Also, software development is a very broad field. You can apply it to anything and everything. Every company uses some sort of software relevant to their discipline. Someone has to program it. Those who have insights into those specific fields would be better prepared to design algorithms for them.

In other words, if you go for a Master's, make it worthwhile. Choose a Master's project theme that puts you a step closer to what you want to do in life. Want to work for a tech company? Then think about what type of tech interests you most and gravitate to that for your studies. I think this would make you extremely marketable.

That said, I don't know your field very well, so maybe it's worth more to have hands on experience in lieu of a higher degree or maybe both are needed. I don't know. Do your research and go from there. Pick the option that best leads you to what you want.


----------



## PowerShell (Feb 3, 2013)

You can apply economic theories to anything and also economics is very math heavy so you could easily translate into programming. You could also get a master's in something unrelated (although you may have a take a bunch of classes prior to being accepted). The one thing about a master's is it gives you a leg up on the competition no matter what you're applying for (unless you're applying for McDonald's and then you'd be "overqualified."). I say if you can get it in another year, do it.


----------



## sraddatz (Nov 7, 2009)

My advice: Don't do the masters in economics. Get you bachelors and begin working in the field you would rather work in. When you are interviewing, ask about tuition assistance for a master's degree that will more closely relate to what you really want to do. If you have done critical path calculations, those should translate well to an IT career. It won't hurt to seek out the advisors at your university it people you might know in the field. I worked for a year after my bachelors, then went back and got my graduate degree.


----------



## Cosmic Hobo (Feb 7, 2013)

Not really. I got my M.Phil. a couple of years ago, and haven't done (or managed to do) anything with it.


----------



## Stelmaria (Sep 30, 2011)

Masters degrees themselves are mostly worthless _except_ as a professional degree where you want to enter a different field and you already have a Bachelors in a different field.


----------



## zenithx (Jun 12, 2014)

In a field that is so technical skill/talent based such as computer programming, having a masters in Economics probably won't help you. Of course it may depend on the company hiring, but most likely not. They wan't to see that you are an adept developer. They want to see internships or a portfolio. Economics is not very related to it, except in the business/marketing aspect of a software, so your best bet would be to just follow your passion because it is a good one that pays well! I get the whole parents thing, but you just have to fight it because if you don't, you may end up miserable and jobless. 

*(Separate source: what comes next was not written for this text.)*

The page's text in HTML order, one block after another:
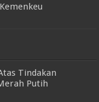
Tindakan
Putih
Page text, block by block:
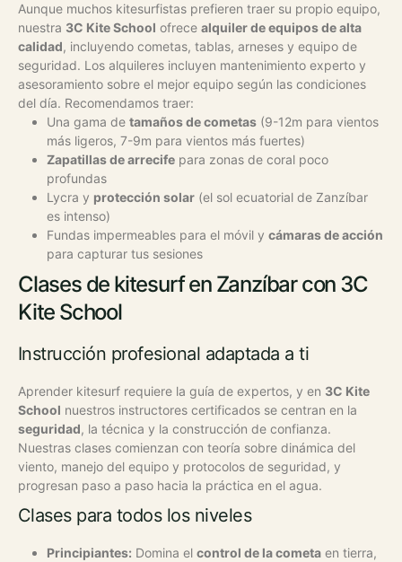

Why Google doesn’t care about hiring top college graduates – Quartz


----------



## amanda32 (Jul 23, 2009)

I don't know but I'd think you'd be more likely to excel in a career you were interested in.


----------



## Tzara (Dec 21, 2013)

nO_d3N1AL said:


> Doing Economics. Want to work in tech company as a developer. Does having an MSc have a significant advantage?


MSc wont help much (though it definitely will), but you can try MSCS,MSE or ME depending on the field, they will help.

Source: Doing Engineering. Want to work in tech company at marketing/sales. They always ask for an MBA or MEc


----------



## PowerShell (Feb 3, 2013)

Snow Leopard said:


> Masters degrees themselves are mostly worthless _except_ as a professional degree where you want to enter a different field and you already have a Bachelors in a different field.


Or if you want to get into management. That's one of the reasons I'm pursuing an MBA.


----------



## angelfish (Feb 17, 2011)

I consider a Master's a professional degree... One that is mainly useful _for a profession_. A Master's in the field you want to go into would probably be helpful. A Master's in a different field would probably be a waste of time and money. I agree with sraddatz to dip your toes in the IT career pool now to get a little experience, then go for your Master's in a tech field once you figure out if you need it and exactly what degree will get you on the path you want.


----------



## nO_d3N1AL (Apr 25, 2014)

Thank you for the replies everyone! So doing a Masters in a field that you're not going to pursue as a career isn't much use, but is it even possible to get a Matters in a different field to your Bachelors?


----------



## sraddatz (Nov 7, 2009)

nO_d3N1AL said:


> Thank you for the replies everyone! So doing a Masters in a field that you're not going to pursue as a career isn't much use, but is it even possible to get a Matters in a different field to your Bachelors?


There usually are bachelors degrees that are accepted for certain masters programs. For example, you couldn't use a bachelors in music performance to pursue a masters in economics. 

I got my undergrad in accounting, and my masters in business administration. They're not exactly the same, but still in the same sphere of influence.


----------



## PowerShell (Feb 3, 2013)

nO_d3N1AL said:


> Thank you for the replies everyone! So doing a Masters in a field that you're not going to pursue as a career isn't much use, but is it even possible to get a Matters in a different field to your Bachelors?


It allows you to be ahead on education versus a lot of your competitors for that job. I would say for most fields, a bachelor's is sufficient. A master's might be needed to have a more in depth knowledge or if you want to become a manger (MBA).


----------